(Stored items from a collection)
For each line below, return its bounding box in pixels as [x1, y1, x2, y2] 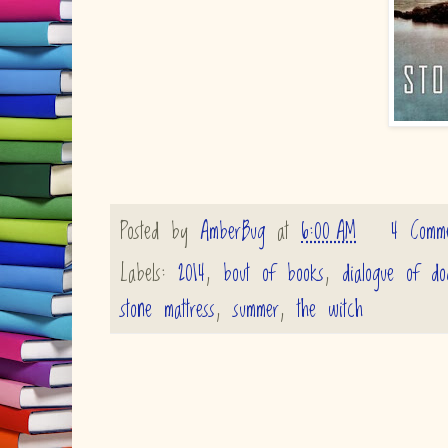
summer [233, 291, 279, 330]
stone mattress [120, 291, 215, 330]
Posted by [120, 212, 200, 251]
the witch [297, 291, 363, 330]
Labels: [120, 255, 178, 294]
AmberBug [200, 212, 265, 251]
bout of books [223, 255, 324, 294]
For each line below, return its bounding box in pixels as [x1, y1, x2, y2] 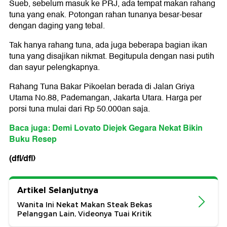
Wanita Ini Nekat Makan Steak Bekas [17, 200, 152, 210]
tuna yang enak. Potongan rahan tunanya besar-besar [9, 8, 202, 22]
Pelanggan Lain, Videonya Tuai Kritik [17, 209, 152, 219]
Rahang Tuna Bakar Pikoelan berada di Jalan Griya [9, 80, 195, 94]
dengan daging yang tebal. [9, 19, 105, 33]
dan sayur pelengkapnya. [9, 61, 100, 74]
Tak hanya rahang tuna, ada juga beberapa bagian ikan [9, 39, 207, 52]
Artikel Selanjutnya [17, 185, 98, 196]
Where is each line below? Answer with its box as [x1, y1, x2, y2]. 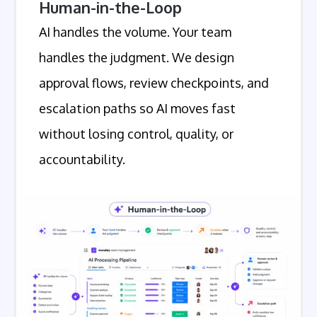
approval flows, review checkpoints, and [39, 75, 269, 91]
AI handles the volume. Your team [39, 24, 231, 40]
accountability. [39, 151, 125, 168]
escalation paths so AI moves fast [39, 100, 236, 117]
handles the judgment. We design [39, 50, 234, 66]
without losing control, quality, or [39, 126, 234, 142]
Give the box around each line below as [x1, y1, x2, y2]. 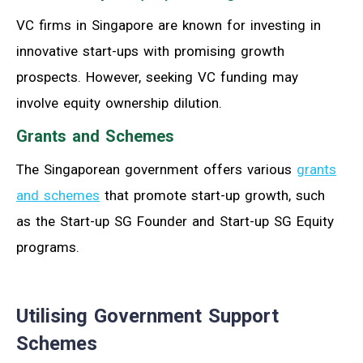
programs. [16, 238, 79, 255]
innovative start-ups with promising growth [16, 42, 284, 59]
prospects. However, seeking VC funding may [16, 68, 298, 85]
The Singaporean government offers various [16, 160, 297, 177]
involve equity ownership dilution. [16, 94, 222, 111]
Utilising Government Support [16, 304, 279, 327]
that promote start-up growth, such [100, 186, 325, 203]
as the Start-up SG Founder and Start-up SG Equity [16, 212, 334, 229]
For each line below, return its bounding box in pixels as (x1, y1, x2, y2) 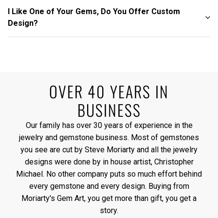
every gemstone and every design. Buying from (29, 182, 189, 191)
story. (100, 206, 118, 216)
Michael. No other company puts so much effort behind (16, 169, 202, 179)
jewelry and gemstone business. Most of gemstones (19, 133, 199, 143)
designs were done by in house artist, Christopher (24, 157, 194, 167)
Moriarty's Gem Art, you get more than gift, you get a (21, 194, 197, 203)
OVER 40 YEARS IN (49, 80, 169, 103)
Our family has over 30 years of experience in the (25, 121, 193, 130)
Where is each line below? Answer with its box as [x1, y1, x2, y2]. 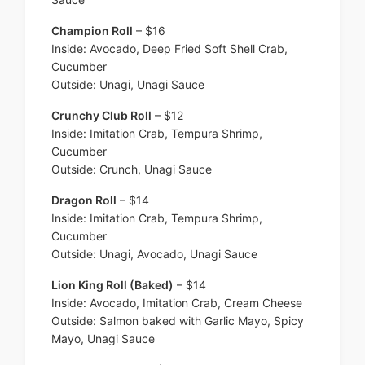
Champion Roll [51, 24, 133, 38]
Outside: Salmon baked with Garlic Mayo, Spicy [51, 314, 304, 328]
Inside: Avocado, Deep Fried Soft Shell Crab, [51, 42, 288, 56]
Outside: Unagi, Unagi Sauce [51, 77, 204, 92]
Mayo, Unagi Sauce [51, 332, 155, 346]
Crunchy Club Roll [51, 108, 152, 123]
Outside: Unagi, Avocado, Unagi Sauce [51, 247, 257, 262]
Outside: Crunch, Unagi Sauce [51, 162, 212, 177]

ASSIGNMENT. The expected result is a copy of each line in the records where "Outside" appears.

EXERCISE RESPONSE.
Outside: Salmon baked with Garlic Mayo, Spicy [51, 314, 304, 328]
Outside: Unagi, Unagi Sauce [51, 77, 204, 92]
Outside: Unagi, Avocado, Unagi Sauce [51, 247, 257, 262]
Outside: Crunch, Unagi Sauce [51, 162, 212, 177]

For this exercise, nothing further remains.